Records to use below:

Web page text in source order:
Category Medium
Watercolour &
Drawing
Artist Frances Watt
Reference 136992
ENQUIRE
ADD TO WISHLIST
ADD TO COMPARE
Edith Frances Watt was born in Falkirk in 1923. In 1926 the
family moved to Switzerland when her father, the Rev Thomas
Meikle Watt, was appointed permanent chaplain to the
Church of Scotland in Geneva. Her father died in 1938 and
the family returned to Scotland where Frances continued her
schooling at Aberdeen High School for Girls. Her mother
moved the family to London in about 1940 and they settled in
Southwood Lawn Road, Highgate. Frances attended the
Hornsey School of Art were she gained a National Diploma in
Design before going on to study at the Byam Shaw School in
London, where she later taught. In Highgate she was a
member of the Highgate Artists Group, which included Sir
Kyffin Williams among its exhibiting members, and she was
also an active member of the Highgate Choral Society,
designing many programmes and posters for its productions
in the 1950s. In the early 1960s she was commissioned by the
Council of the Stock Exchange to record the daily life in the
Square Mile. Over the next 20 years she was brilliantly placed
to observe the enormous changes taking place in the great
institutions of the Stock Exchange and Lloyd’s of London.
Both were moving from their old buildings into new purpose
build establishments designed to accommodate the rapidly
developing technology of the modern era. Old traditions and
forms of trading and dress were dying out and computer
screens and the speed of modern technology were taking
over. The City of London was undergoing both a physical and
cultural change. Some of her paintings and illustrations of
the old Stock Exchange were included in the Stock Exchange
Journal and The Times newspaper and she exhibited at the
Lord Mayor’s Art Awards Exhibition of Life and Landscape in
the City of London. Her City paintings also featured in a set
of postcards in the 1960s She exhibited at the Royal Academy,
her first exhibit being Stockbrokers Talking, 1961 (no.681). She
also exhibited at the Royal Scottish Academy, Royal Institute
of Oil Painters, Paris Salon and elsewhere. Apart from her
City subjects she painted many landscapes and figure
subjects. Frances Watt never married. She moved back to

End of Records to use.
Records to use below:

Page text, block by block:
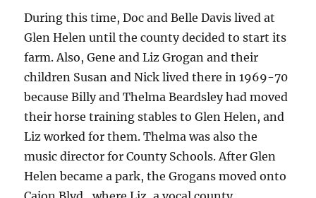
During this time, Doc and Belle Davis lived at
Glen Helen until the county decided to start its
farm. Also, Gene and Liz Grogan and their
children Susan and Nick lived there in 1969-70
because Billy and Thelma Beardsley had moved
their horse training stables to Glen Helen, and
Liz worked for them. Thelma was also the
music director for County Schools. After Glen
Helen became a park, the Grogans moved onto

End of Records to use.
Records to use below:

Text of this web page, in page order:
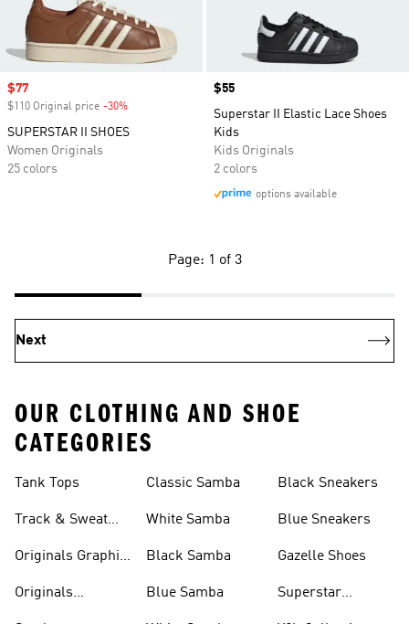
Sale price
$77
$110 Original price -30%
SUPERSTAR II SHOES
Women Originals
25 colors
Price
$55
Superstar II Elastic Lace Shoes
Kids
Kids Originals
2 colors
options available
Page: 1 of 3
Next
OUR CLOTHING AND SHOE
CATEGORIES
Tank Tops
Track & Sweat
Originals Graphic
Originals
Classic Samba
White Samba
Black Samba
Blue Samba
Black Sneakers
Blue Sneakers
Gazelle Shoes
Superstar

End of Records to use.

Work item:
Would you copy, unchanged, the stretch of the records above that begins at the line containing "Hornsey School of" and ends at the line containing "member of the Highgate Artists", and only that?

Result:
Hornsey School of Art were she gained a National Diploma in
Design before going on to study at the Byam Shaw School in
London, where she later taught. In Highgate she was a
member of the Highgate Artists Group, which included Sir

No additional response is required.